On macOS, you have to use libtool -static to create Archive.

1
libtool -static libxxx.a a.o b.o c.o

Otherwise an error will be reported when linking.

1
ld: warning: ignoring file libxxx.a, building for macOS-arm64 but attempting to link with file built for unknown-unsupported file format

Then you can use the ar t command to see what is in the Archive.

1
2
3
4
$ ar t libxxx.a
a.o
b.o
c.o

The index of the Archive can be viewed with the nm --print-armap command.

1
2
3
4
5
6
7
8
$ nm --print-armap libxxx.a
Archive index:
symbol1 in a.o
symbol2 in b.o
symbol3 in c.o

a.o:
0000000000000000 T symbol1

So we already know about Archive: it is a collection of multiple .o files, and it implements an index. When linking, the index is used to find .o instead of traversing all .o files.

Linking problem

So, going back to the linking problem at the beginning, since we have confirmed that the symbol is defined in the .o file and that this .o is indeed in the .a file, there is only one last possibility left: the symbol is not in the index.

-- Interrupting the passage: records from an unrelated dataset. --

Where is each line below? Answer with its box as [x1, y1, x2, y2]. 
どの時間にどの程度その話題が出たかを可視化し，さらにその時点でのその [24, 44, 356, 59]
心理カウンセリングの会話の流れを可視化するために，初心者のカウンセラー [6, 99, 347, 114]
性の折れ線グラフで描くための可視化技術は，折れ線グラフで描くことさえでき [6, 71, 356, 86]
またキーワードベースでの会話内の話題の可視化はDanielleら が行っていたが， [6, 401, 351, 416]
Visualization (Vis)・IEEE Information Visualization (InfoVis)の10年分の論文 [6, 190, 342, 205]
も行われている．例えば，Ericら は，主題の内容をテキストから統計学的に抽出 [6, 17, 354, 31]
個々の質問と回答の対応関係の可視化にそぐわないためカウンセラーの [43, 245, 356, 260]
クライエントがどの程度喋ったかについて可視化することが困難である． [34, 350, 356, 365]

Trying with the nm --print-armap command, I found that the _default_formats and _current_theme above are only defined in the corresponding .o, but not in the Archive index section.

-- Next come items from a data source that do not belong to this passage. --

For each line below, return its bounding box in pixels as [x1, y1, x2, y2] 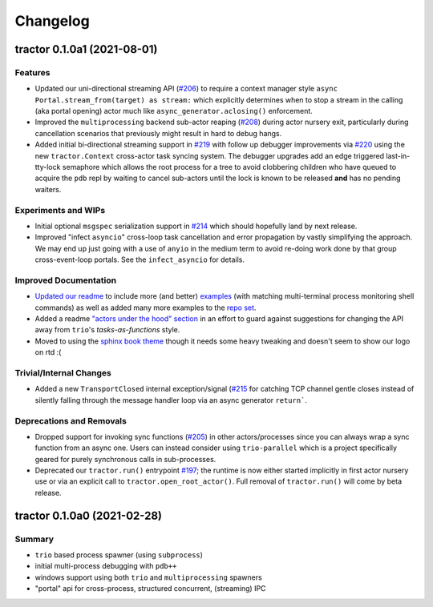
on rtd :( [34, 348, 62, 357]
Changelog [14, 12, 90, 30]
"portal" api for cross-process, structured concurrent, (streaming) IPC [34, 584, 266, 593]
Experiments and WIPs [14, 204, 106, 215]
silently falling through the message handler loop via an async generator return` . [34, 395, 308, 404]
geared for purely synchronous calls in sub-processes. [34, 454, 216, 464]
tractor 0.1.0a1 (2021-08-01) [14, 42, 158, 56]
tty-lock [34, 163, 61, 172]

Netizen @ailin-nemui pointed out the problem and provided a link: OS X linker unable to find symbols from a C file which only contains variables. The important point it makes is that the macOS version of ar/ranlib/libtool does not create indexes for COMMON symbols by default. So, the solution is clear:

  1. The first one is not to create COMMON symbols: add the compile option -fno-common, which is the default in newer compilers.
  2. The second is to create an index for the COMMON symbol: use the libtool -static -c command, where the -c option turns on indexing for the COMMON symbol.
  3. Third, modify the code: set an initialization value for the global variable

This way, the problem is solved properly.

Appendix

The following is the relevant documentation written in the macOS libtool manpage.

1
2
3
-c     Include common symbols as definitions with respect to the table of contents.  This is seldom the intended behavior for linking  from
          a library, as it forces the linking of a library member just because it uses an uninitialized global that is undefined at that point
          in the linking.  This option is included only because this was the original behavior of ranlib.  This option is not the default.